Na manhã de terça-feira (19), a ANOREG/PA marcou presença no Painel “Regularização Fundiária e Justiça Climática”, realizado dentro da programação do Seminário Judiciário na COP30: Caminhos para a Justiça Climática, promovido pelo Tribunal de Justiça do Estado do Pará.
O painel contou com a mediação do desembargador Alex Centeno Pinheiro (TJPA) e a participação da presidente da ANOREG/PA, Moema Locatelli Belluzzo, ao lado do juiz André Luiz Filo-Creão Garcia da Fonseca (TJPA), o juiz Horácio de Miranda Lobato Neto (TJPA) e o presidente do ITERPA, Bruno Kono.





O evento reuniu diversas autoridades do Judiciário, entre elas o ministro Mauro Campbell, corregedor nacional de Justiça; o presidente do TJPA, desembargador Roberto Gonçalves de Moura; a corregedora-geral da Justiça do Pará, desembargadora Maria Elvina Gemaque Taveira; a diretora geral da Escola Judicial do Pará (EJE/PA), desembargadora Célia Regina de Lima Pinheiro; e o desembargador José Roberto Pinheiro Maia Bezerra Júnior, além de magistrados, servidores e advogados.
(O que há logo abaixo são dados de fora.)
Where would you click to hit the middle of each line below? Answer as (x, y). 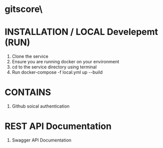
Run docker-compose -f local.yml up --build (57, 72)
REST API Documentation (58, 126)
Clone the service (30, 56)
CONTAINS (28, 92)
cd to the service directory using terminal (54, 67)
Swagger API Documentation (42, 140)
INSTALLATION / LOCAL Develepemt (81, 32)
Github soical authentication (41, 106)
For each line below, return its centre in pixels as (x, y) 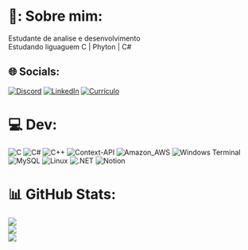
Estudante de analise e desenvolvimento (74, 38)
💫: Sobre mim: (56, 16)
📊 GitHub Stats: (62, 194)
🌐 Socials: (34, 72)
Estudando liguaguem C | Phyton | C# (70, 46)
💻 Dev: (33, 125)
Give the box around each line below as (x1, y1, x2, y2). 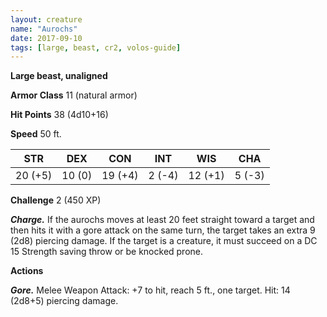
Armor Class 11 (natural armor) (10, 89, 138, 101)
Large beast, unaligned (10, 70, 108, 82)
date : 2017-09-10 (10, 33, 83, 43)
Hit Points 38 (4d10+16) (10, 109, 109, 121)
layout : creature (10, 14, 83, 25)
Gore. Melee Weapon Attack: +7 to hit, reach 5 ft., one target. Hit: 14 (10, 284, 291, 296)
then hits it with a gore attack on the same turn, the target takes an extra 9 (10, 224, 316, 236)
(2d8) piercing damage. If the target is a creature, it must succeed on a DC (10, 235, 318, 247)
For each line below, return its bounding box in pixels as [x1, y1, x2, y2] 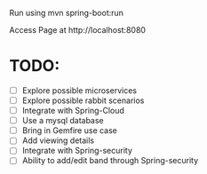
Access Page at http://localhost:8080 [9, 25, 147, 35]
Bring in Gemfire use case [21, 125, 118, 136]
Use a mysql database [21, 115, 104, 126]
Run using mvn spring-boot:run [9, 8, 124, 18]
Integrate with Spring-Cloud [21, 106, 124, 116]
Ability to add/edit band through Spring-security [21, 155, 199, 166]
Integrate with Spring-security [21, 146, 133, 156]
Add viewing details [21, 135, 95, 146]
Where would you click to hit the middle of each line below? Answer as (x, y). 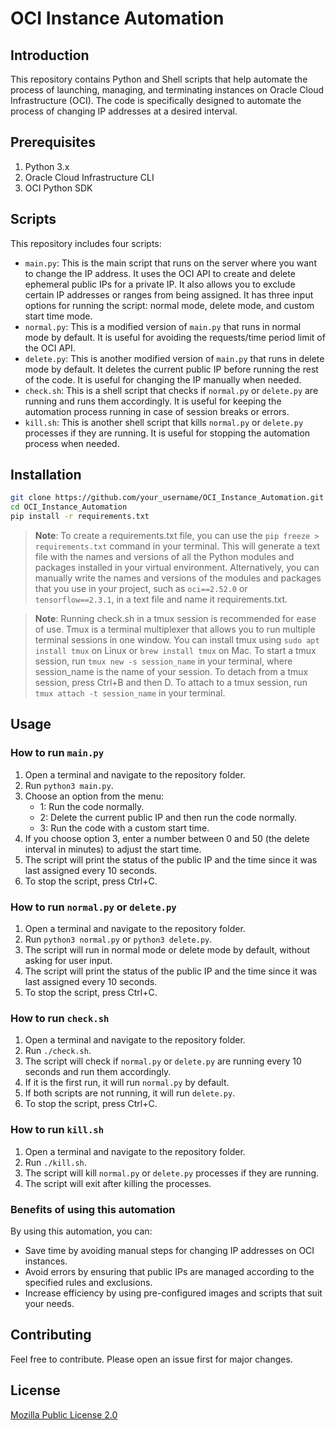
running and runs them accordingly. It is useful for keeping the (153, 401)
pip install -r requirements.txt (80, 517)
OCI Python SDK (58, 188)
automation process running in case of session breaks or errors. (157, 411)
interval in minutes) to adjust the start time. (113, 849)
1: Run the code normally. (92, 806)
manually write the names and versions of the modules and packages (178, 578)
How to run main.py (57, 753)
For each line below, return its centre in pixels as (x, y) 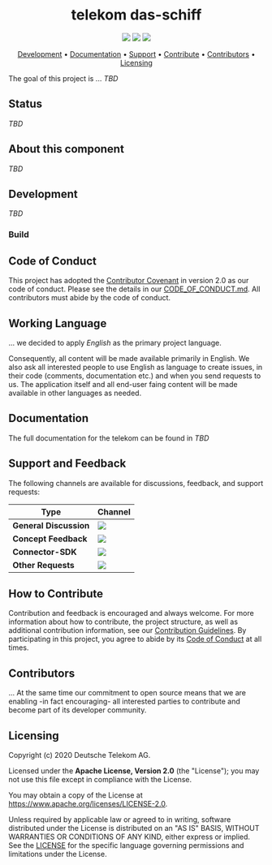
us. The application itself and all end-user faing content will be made (123, 384)
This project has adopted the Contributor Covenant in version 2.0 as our (129, 281)
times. (19, 648)
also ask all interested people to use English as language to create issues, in (136, 367)
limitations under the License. (58, 854)
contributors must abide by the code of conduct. (90, 298)
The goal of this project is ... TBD (63, 78)
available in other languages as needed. (75, 393)
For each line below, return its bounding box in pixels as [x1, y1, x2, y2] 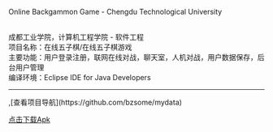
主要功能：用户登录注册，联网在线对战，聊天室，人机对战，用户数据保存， [8, 53, 258, 62]
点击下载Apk [8, 115, 50, 124]
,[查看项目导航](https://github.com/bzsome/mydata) [8, 97, 183, 107]
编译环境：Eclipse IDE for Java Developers [8, 73, 152, 82]
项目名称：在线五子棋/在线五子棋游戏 [8, 42, 132, 52]
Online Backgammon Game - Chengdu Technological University [8, 7, 223, 16]
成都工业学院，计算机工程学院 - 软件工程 [8, 32, 145, 41]
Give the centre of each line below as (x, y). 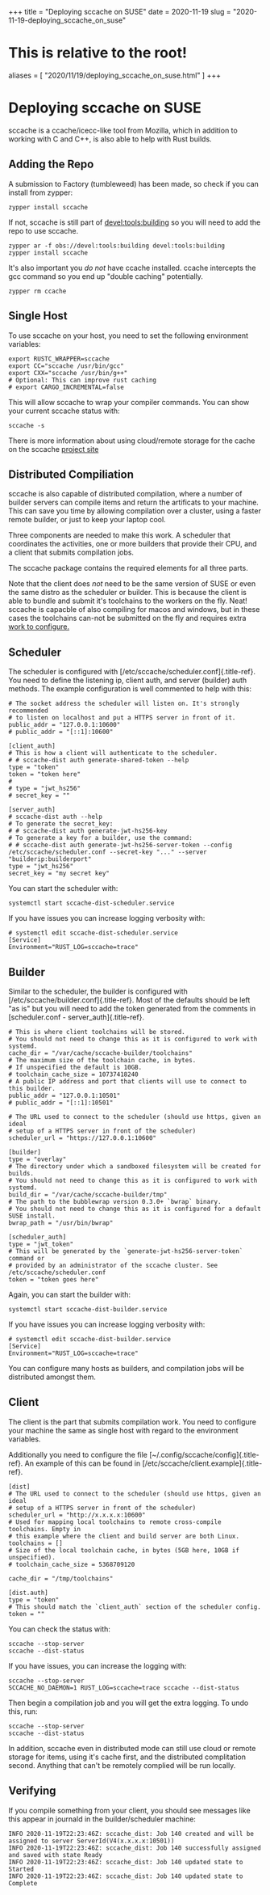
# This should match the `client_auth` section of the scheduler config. (135, 1607)
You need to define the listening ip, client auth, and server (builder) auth (128, 680)
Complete (23, 1883)
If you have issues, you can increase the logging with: (98, 1665)
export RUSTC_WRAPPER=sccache (59, 359)
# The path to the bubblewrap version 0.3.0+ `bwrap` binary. (115, 1201)
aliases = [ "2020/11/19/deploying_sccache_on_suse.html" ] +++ (115, 75)
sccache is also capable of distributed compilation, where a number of (125, 494)
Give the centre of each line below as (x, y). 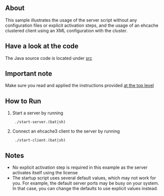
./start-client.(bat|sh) (40, 141)
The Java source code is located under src (49, 58)
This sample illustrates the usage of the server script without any (71, 20)
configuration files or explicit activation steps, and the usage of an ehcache (82, 25)
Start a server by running (38, 113)
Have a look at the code (42, 46)
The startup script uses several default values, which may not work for (84, 178)
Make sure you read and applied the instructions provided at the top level (80, 86)
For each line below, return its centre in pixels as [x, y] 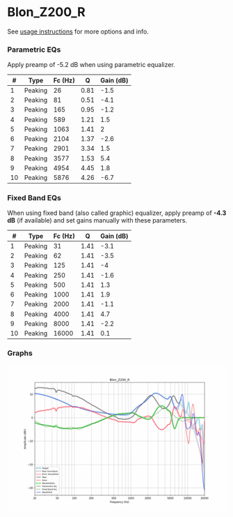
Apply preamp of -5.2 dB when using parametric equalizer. [91, 65]
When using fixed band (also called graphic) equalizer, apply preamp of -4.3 [117, 213]
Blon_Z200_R [46, 12]
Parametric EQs [34, 50]
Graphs [20, 353]
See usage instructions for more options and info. [78, 31]
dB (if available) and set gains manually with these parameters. [97, 220]
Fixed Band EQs [34, 197]
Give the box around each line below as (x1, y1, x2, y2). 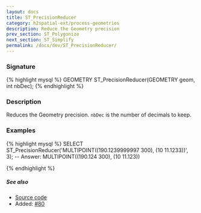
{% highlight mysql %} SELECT (6, 140, 84, 147)
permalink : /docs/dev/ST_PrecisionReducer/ (6, 43, 117, 49)
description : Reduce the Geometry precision (6, 25, 120, 32)
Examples (6, 126, 36, 135)
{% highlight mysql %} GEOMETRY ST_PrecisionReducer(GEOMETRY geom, (6, 76, 196, 83)
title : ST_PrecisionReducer (6, 14, 77, 21)
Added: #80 (14, 200, 45, 207)
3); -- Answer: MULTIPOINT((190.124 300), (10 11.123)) (6, 153, 140, 160)
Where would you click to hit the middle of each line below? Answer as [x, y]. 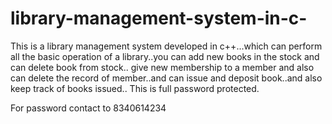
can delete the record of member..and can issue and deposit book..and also [166, 78]
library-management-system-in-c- [159, 18]
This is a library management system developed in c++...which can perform [166, 46]
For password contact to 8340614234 [88, 108]
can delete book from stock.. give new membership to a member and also [162, 67]
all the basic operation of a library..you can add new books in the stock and [165, 56]
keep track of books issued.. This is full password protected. [135, 88]
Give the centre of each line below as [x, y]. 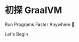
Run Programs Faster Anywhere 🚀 [40, 24]
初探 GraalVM [33, 10]
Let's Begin [16, 34]
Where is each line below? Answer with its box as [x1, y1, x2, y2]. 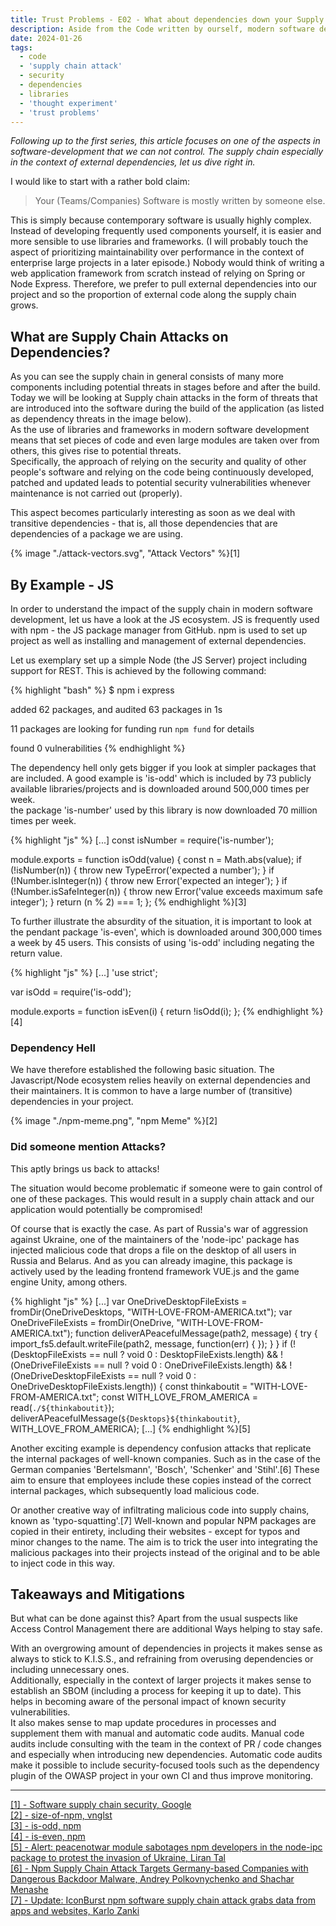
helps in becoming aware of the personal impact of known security [10, 1696, 287, 1708]
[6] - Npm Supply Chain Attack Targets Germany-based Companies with [10, 1862, 309, 1875]
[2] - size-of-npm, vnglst [10, 1809, 113, 1821]
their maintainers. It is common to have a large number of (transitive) [10, 1085, 293, 1097]
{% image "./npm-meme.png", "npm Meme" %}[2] [10, 1115, 218, 1127]
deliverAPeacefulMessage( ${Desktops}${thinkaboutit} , [10, 1412, 241, 1424]
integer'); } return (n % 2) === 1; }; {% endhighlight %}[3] [10, 896, 247, 908]
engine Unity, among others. [10, 1276, 128, 1288]
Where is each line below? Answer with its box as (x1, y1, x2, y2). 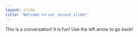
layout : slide (5, 7, 35, 13)
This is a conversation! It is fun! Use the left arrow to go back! (5, 26, 133, 32)
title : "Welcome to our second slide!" (5, 12, 89, 17)
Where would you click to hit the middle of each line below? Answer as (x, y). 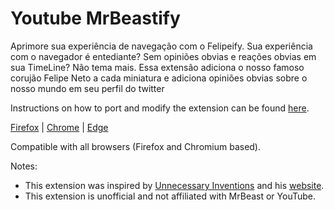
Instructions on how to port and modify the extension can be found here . (160, 108)
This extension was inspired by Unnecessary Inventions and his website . (174, 185)
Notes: (24, 166)
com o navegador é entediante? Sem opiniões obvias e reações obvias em (163, 56)
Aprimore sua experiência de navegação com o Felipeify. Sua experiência (161, 46)
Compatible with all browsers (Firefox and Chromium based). (136, 146)
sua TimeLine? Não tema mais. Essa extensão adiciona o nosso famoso (157, 67)
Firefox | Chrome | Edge (59, 127)
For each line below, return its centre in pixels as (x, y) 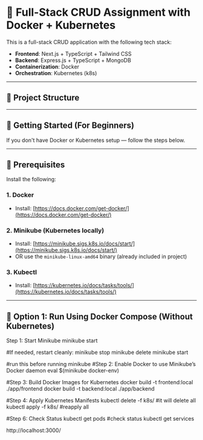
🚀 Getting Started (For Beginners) (70, 126)
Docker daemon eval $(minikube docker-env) (63, 371)
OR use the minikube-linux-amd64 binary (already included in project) (101, 256)
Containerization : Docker (47, 67)
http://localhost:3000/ (34, 430)
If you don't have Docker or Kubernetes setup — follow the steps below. (96, 140)
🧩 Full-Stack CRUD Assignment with (98, 12)
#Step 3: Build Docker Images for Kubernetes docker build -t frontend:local (100, 382)
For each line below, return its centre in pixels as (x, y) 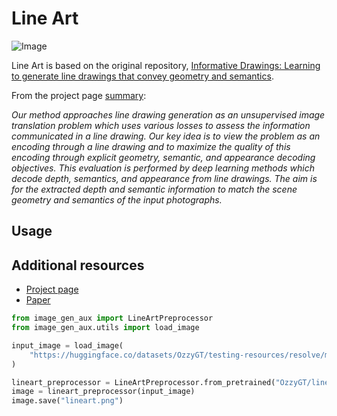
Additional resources (78, 265)
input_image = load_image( (67, 345)
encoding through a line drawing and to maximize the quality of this (151, 146)
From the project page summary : (79, 95)
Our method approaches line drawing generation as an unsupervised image (168, 114)
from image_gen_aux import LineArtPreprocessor (112, 318)
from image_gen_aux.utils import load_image (105, 328)
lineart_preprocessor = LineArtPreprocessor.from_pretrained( (143, 382)
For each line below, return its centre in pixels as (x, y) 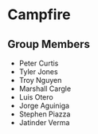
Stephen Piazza (45, 114)
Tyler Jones (38, 72)
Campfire (39, 15)
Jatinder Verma (44, 122)
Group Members (49, 44)
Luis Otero (36, 97)
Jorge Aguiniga (44, 106)
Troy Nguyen (40, 80)
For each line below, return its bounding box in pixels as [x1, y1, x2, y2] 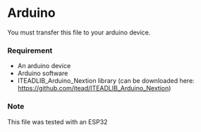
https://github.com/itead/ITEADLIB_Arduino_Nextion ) [17, 84, 171, 93]
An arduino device [17, 62, 71, 70]
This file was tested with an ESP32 [7, 117, 108, 126]
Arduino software [17, 69, 68, 78]
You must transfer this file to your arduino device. [7, 28, 151, 37]
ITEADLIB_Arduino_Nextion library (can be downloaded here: [17, 77, 195, 85]
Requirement [7, 46, 53, 55]
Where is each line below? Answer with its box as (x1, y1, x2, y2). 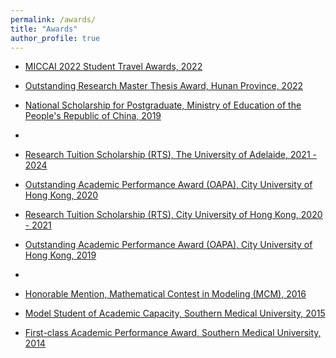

A presidente da ANOREG/PA, Moema Locatelli Belluzzo, destacou que a justiça climática vai além do desafio ambiental, sendo também uma questão social e jurídica. Ela lembrou que a Amazônia, mais do que o “mar verde” das copas das árvores, é lar de milhões de pessoas que necessitam de emprego, renda e dignidade, ressaltando que a pobreza também é um problema ambiental.
Segundo Moema, a regularização fundiária é um dos mecanismos mais importantes para assegurar essa dignidade, somando-se a práticas sustentáveis, como o manejo florestal responsável, especialmente em uma região onde 80% das florestas são reserva legal. Nesse cenário, os Cartórios de Registro de Imóveis exercem papel fundamental, garantindo segurança jurídica, acesso ao crédito, valorização imobiliária, combate à grilagem e inclusão social, fortalecendo a cidadania e a sustentabilidade.
O painel reforçou o compromisso conjunto das instituições em equilibrar meio ambiente, justiça e economia, mostrando que, na Amazônia, falar em justiça climática é também falar em justiça social.
A ANOREG/PA agradece ao TJPA pela iniciativa e pelo espaço de diálogo em um tema tão relevante para o futuro do planeta.